Data extracted from a collection:
....

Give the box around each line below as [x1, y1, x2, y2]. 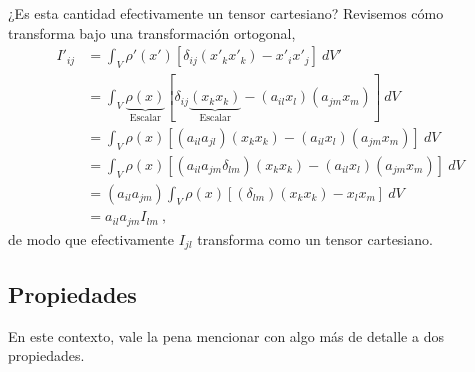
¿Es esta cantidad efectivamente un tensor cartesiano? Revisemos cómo [8, 3, 444, 23]
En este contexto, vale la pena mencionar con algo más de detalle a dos [8, 325, 444, 346]
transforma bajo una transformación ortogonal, [8, 22, 296, 43]
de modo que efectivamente [8, 228, 175, 249]
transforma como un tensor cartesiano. [197, 228, 433, 249]
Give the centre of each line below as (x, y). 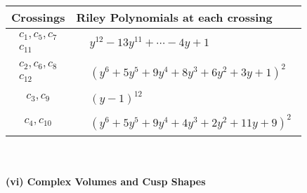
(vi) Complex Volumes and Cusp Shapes (106, 181)
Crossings (38, 17)
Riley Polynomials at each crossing (174, 17)
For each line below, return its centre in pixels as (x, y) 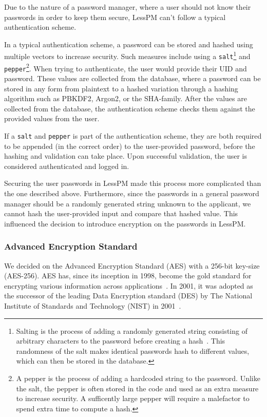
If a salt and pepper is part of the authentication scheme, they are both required (133, 135)
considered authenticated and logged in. (67, 166)
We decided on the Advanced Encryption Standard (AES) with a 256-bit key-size (132, 265)
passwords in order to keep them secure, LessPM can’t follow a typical (115, 17)
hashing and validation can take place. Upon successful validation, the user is (126, 156)
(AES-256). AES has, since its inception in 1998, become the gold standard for (128, 276)
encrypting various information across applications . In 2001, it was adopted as (129, 285)
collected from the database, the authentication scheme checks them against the (130, 108)
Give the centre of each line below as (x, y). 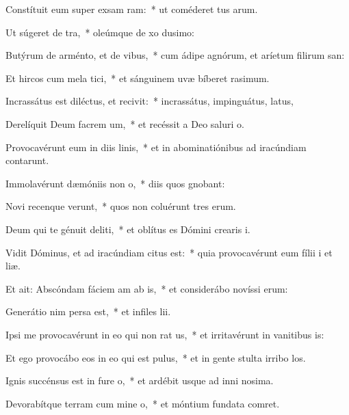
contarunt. (27, 160)
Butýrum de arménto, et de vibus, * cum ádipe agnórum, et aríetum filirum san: (175, 55)
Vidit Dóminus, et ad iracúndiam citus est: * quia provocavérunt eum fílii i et (169, 252)
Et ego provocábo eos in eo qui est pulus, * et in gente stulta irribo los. (156, 357)
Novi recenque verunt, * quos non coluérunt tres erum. (121, 206)
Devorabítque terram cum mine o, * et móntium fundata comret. (143, 403)
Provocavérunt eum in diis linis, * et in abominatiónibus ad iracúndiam (156, 147)
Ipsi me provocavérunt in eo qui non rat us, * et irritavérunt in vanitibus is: (165, 334)
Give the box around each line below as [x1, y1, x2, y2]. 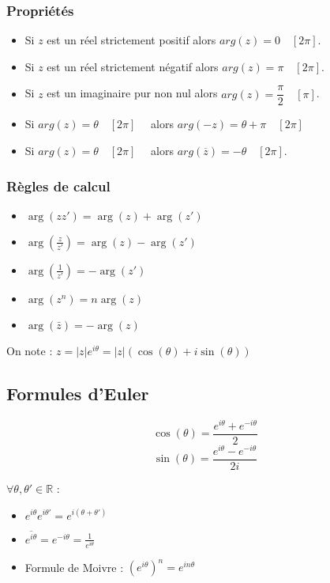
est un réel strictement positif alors [47, 32, 216, 48]
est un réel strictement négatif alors [47, 58, 219, 74]
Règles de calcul [6, 176, 111, 195]
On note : [6, 342, 53, 358]
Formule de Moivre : [24, 558, 124, 575]
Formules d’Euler [6, 380, 149, 405]
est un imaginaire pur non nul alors [47, 85, 218, 101]
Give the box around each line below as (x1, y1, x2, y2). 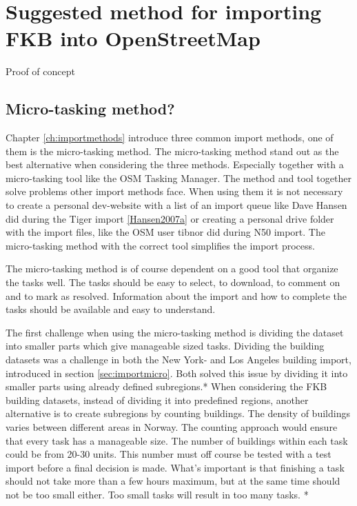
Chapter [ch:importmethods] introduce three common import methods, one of (6, 130, 334, 145)
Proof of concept (6, 64, 75, 79)
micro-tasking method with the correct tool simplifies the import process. (6, 238, 315, 252)
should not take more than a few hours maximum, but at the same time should (6, 474, 340, 488)
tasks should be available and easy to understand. (6, 302, 216, 316)
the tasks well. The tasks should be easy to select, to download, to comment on (6, 275, 340, 290)
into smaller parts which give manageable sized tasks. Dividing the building (6, 338, 325, 353)
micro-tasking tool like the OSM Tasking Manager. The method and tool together (6, 170, 351, 185)
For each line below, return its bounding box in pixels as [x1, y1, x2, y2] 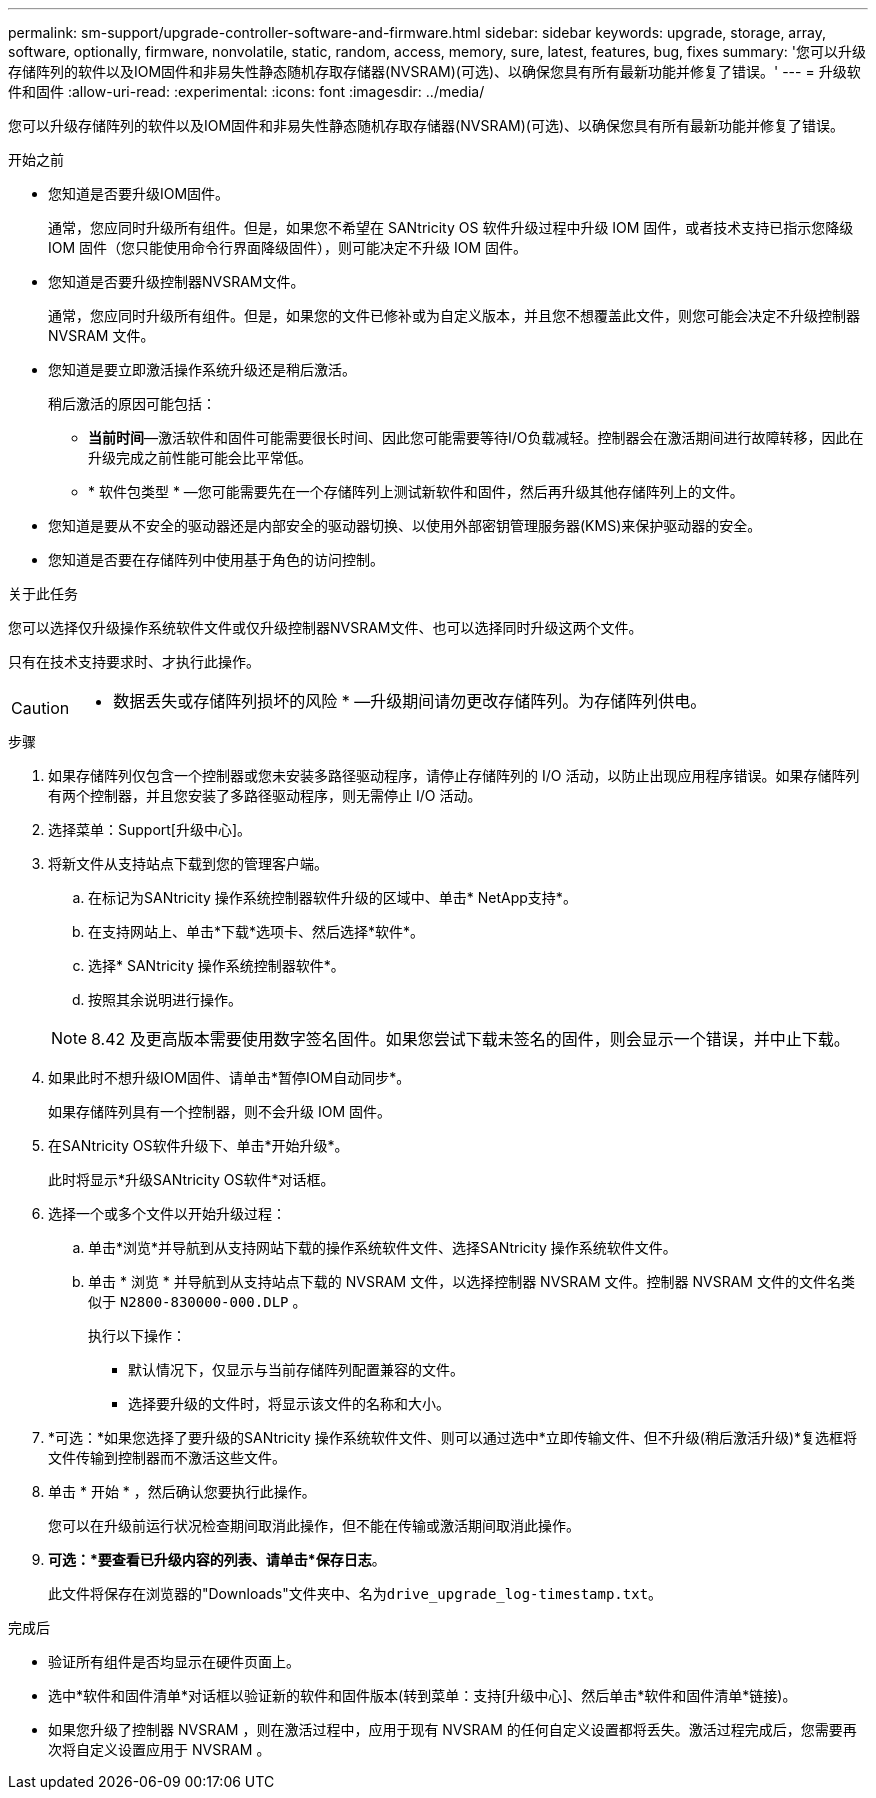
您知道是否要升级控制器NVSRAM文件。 [48, 273, 305, 290]
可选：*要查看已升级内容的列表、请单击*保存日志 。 [48, 1551, 386, 1568]
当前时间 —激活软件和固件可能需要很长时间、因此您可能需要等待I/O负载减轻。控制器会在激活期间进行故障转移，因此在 [88, 429, 864, 446]
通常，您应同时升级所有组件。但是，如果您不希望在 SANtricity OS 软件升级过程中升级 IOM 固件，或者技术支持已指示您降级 [48, 219, 854, 236]
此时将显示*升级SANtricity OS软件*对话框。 [48, 1171, 335, 1188]
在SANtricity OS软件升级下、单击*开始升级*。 [48, 1137, 349, 1154]
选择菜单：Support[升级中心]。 [48, 821, 252, 838]
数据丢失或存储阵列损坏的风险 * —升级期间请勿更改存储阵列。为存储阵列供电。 [113, 691, 707, 711]
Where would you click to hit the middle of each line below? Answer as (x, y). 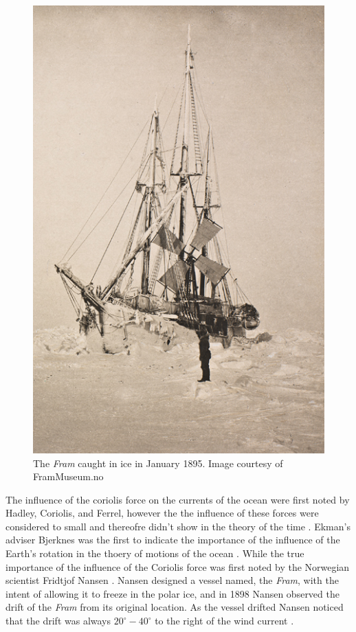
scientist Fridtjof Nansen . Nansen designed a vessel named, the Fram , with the (172, 580)
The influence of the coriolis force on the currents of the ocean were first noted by (178, 499)
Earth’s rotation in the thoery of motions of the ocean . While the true (155, 553)
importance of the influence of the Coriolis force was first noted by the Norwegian (178, 566)
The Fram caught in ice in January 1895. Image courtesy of (158, 463)
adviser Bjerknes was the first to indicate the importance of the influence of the (173, 540)
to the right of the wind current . (224, 621)
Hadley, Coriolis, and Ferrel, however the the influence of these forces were (162, 513)
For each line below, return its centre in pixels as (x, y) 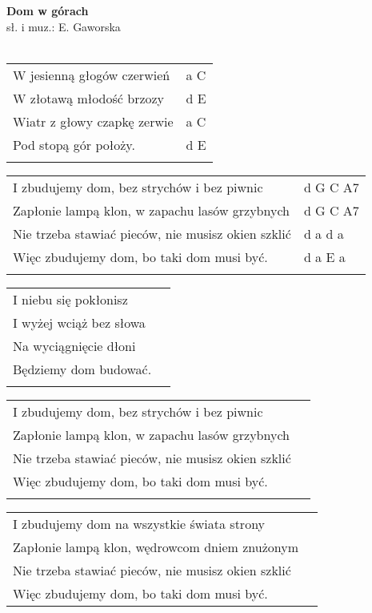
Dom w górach (48, 10)
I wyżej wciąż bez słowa (79, 322)
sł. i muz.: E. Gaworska (64, 26)
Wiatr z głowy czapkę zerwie (93, 121)
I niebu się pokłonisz (70, 299)
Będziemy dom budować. (82, 369)
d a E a (324, 256)
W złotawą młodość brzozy (89, 98)
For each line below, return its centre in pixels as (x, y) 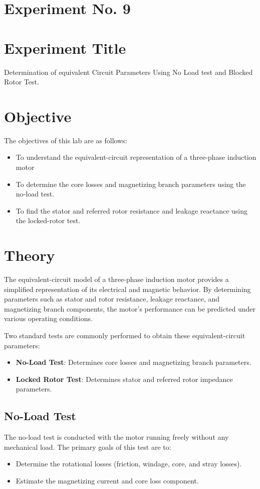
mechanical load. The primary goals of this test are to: (88, 447)
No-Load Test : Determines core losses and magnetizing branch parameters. (134, 362)
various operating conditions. (48, 318)
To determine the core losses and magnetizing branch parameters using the (131, 184)
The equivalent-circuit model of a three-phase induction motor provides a (116, 279)
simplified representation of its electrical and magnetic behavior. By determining (127, 289)
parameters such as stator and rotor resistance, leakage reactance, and (112, 299)
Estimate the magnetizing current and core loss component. (107, 481)
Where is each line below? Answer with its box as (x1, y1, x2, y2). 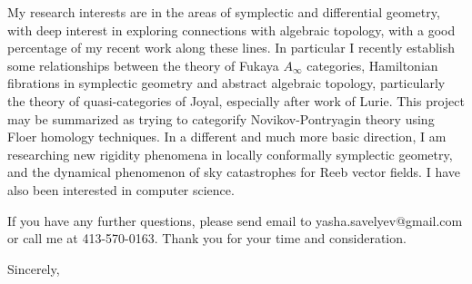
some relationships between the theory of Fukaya (7, 55, 279, 74)
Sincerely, (7, 259, 60, 278)
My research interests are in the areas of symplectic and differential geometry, (7, 3, 440, 21)
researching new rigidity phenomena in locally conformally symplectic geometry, (7, 144, 453, 163)
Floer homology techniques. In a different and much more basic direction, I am (7, 127, 447, 146)
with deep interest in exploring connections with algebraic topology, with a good (7, 20, 456, 39)
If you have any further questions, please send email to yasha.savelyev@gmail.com (7, 211, 463, 230)
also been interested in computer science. (7, 180, 235, 199)
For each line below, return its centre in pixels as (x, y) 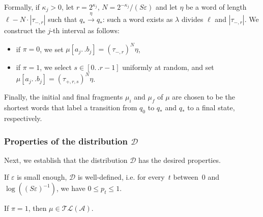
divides (192, 19)
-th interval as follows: (85, 30)
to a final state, (211, 107)
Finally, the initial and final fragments (64, 97)
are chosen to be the (204, 97)
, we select (56, 67)
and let (166, 7)
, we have (71, 188)

....

What the response needs is every entry, repeated exactly, and none of the pictures.

- **SOLUTION TO THE EXERCISE**:
Give the box around each line below as [x1, y1, x2, y2]. 
¿Es esta cantidad efectivamente un tensor cartesiano? Revisemos cómo [8, 3, 444, 23]
En este contexto, vale la pena mencionar con algo más de detalle a dos [8, 325, 444, 346]
transforma bajo una transformación ortogonal, [8, 22, 296, 43]
de modo que efectivamente [8, 228, 175, 249]
transforma como un tensor cartesiano. [197, 228, 433, 249]
Give the centre of each line below as (x, y). 
(vi) Complex Volumes and Cusp Shapes (106, 181)
Crossings (38, 17)
Riley Polynomials at each crossing (174, 17)
For each line below, return its centre in pixels as (x, y) 
If a salt and pepper is part of the authentication scheme, they are both required (133, 135)
considered authenticated and logged in. (67, 166)
We decided on the Advanced Encryption Standard (AES) with a 256-bit key-size (132, 265)
passwords in order to keep them secure, LessPM can’t follow a typical (115, 17)
hashing and validation can take place. Upon successful validation, the user is (126, 156)
(AES-256). AES has, since its inception in 1998, become the gold standard for (128, 276)
encrypting various information across applications . In 2001, it was adopted as (129, 285)
collected from the database, the authentication scheme checks them against the (130, 108)
Give the centre of each line below as (x, y). 
contarunt. (27, 160)
Butýrum de arménto, et de vibus, * cum ádipe agnórum, et aríetum filirum san: (175, 55)
Vidit Dóminus, et ad iracúndiam citus est: * quia provocavérunt eum fílii i et (169, 252)
Et ego provocábo eos in eo qui est pulus, * et in gente stulta irribo los. (156, 357)
Novi recenque verunt, * quos non coluérunt tres erum. (121, 206)
Devorabítque terram cum mine o, * et móntium fundata comret. (143, 403)
Provocavérunt eum in diis linis, * et in abominatiónibus ad iracúndiam (156, 147)
Ipsi me provocavérunt in eo qui non rat us, * et irritavérunt in vanitibus is: (165, 334)
Give the box around each line below as [x1, y1, x2, y2]. 
est un réel strictement positif alors [47, 32, 216, 48]
est un réel strictement négatif alors [47, 58, 219, 74]
Règles de calcul [6, 176, 111, 195]
On note : [6, 342, 53, 358]
Formule de Moivre : [24, 558, 124, 575]
Formules d’Euler [6, 380, 149, 405]
est un imaginaire pur non nul alors [47, 85, 218, 101]
Give the box around each line below as (x1, y1, x2, y2). 
Chapter [ch:importmethods] introduce three common import methods, one of (6, 130, 334, 145)
Proof of concept (6, 64, 75, 79)
micro-tasking method with the correct tool simplifies the import process. (6, 238, 315, 252)
should not take more than a few hours maximum, but at the same time should (6, 474, 340, 488)
tasks should be available and easy to understand. (6, 302, 216, 316)
the tasks well. The tasks should be easy to select, to download, to comment on (6, 275, 340, 290)
into smaller parts which give manageable sized tasks. Dividing the building (6, 338, 325, 353)
micro-tasking tool like the OSM Tasking Manager. The method and tool together (6, 170, 351, 185)
For each line below, return its bounding box in pixels as [x1, y1, x2, y2] 
您知道是否要升级控制器NVSRAM文件。 [48, 273, 305, 290]
可选：*要查看已升级内容的列表、请单击*保存日志 。 [48, 1551, 386, 1568]
当前时间 —激活软件和固件可能需要很长时间、因此您可能需要等待I/O负载减轻。控制器会在激活期间进行故障转移，因此在 [88, 429, 864, 446]
通常，您应同时升级所有组件。但是，如果您不希望在 SANtricity OS 软件升级过程中升级 IOM 固件，或者技术支持已指示您降级 [48, 219, 854, 236]
此时将显示*升级SANtricity OS软件*对话框。 [48, 1171, 335, 1188]
在SANtricity OS软件升级下、单击*开始升级*。 [48, 1137, 349, 1154]
选择菜单：Support[升级中心]。 [48, 821, 252, 838]
数据丢失或存储阵列损坏的风险 * —升级期间请勿更改存储阵列。为存储阵列供电。 [113, 691, 707, 711]
Where would you click to hit the middle of each line below? Answer as (x, y). 
scientist Fridtjof Nansen . Nansen designed a vessel named, the Fram , with the (172, 580)
The influence of the coriolis force on the currents of the ocean were first noted by (178, 499)
Earth’s rotation in the thoery of motions of the ocean . While the true (155, 553)
importance of the influence of the Coriolis force was first noted by the Norwegian (178, 566)
The Fram caught in ice in January 1895. Image courtesy of (158, 463)
adviser Bjerknes was the first to indicate the importance of the influence of the (173, 540)
to the right of the wind current . (224, 621)
Hadley, Coriolis, and Ferrel, however the the influence of these forces were (162, 513)
For each line below, return its centre in pixels as (x, y) 
Dom w górach (48, 10)
I wyżej wciąż bez słowa (79, 322)
sł. i muz.: E. Gaworska (64, 26)
Wiatr z głowy czapkę zerwie (93, 121)
I niebu się pokłonisz (70, 299)
Będziemy dom budować. (82, 369)
d a E a (324, 256)
W złotawą młodość brzozy (89, 98)
For each line below, return its centre in pixels as (x, y) 
mechanical load. The primary goals of this test are to: (88, 447)
No-Load Test : Determines core losses and magnetizing branch parameters. (134, 362)
various operating conditions. (48, 318)
To determine the core losses and magnetizing branch parameters using the (131, 184)
The equivalent-circuit model of a three-phase induction motor provides a (116, 279)
simplified representation of its electrical and magnetic behavior. By determining (127, 289)
parameters such as stator and rotor resistance, leakage reactance, and (112, 299)
Estimate the magnetizing current and core loss component. (107, 481)
Where is each line below? Answer with its box as (x1, y1, x2, y2). 
some relationships between the theory of Fukaya (7, 55, 279, 74)
Sincerely, (7, 259, 60, 278)
My research interests are in the areas of symplectic and differential geometry, (7, 3, 440, 21)
researching new rigidity phenomena in locally conformally symplectic geometry, (7, 144, 453, 163)
Floer homology techniques. In a different and much more basic direction, I am (7, 127, 447, 146)
with deep interest in exploring connections with algebraic topology, with a good (7, 20, 456, 39)
If you have any further questions, please send email to yasha.savelyev@gmail.com (7, 211, 463, 230)
also been interested in computer science. (7, 180, 235, 199)
For each line below, return its centre in pixels as (x, y) 
divides (192, 19)
-th interval as follows: (85, 30)
to a final state, (211, 107)
Finally, the initial and final fragments (64, 97)
are chosen to be the (204, 97)
, we select (56, 67)
and let (166, 7)
, we have (71, 188)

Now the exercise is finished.